I am creating a new web and mobile app using Firebase, for which I have a data model layer shared between the web and mobile client apps. I want to set up automated testing of the data models using the Firebase Node.js Admin SDK.

So, I followed the instructions here https://firebase.google.com/docs/admin/setup

However, the service account credentials I download from firebase, although it is indeed downloaded as a .json file, the file does not have the form of a JSON file. It is just a long alphanumeric string with an '=' at the end.

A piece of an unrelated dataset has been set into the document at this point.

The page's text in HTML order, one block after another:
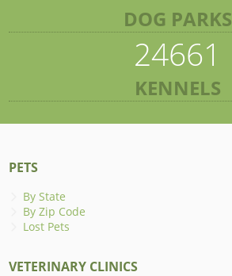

As expected, exporting the environment variable ($ export GOOGLE_APPLICATION_CREDENTIALS=...) and then calling useApplicationDefault() results in an unexpected token error.

If I attempt to reconstruct the data type which I think is expected and pull the string in the file into a properly formatted JSON with the key "privateKey", then I get this error: FirebaseAppError: Invalid contents in the credentials file

If I attempt to use the code snippet provided by Firebase on the Service Account page of my project, with the raw unedited non-JSON .json file, I still get unexpected token, as expected, but if I use the edited .json file with the correctly-formatted JSON, I get a PEM error.

FirebaseAppError: Failed to parse private key: Error: Invalid PEM formatted message.

As stated, the .json file Firebase provides to me is not a JSON and only contains an alphanumeric string terminated by an '=' sign.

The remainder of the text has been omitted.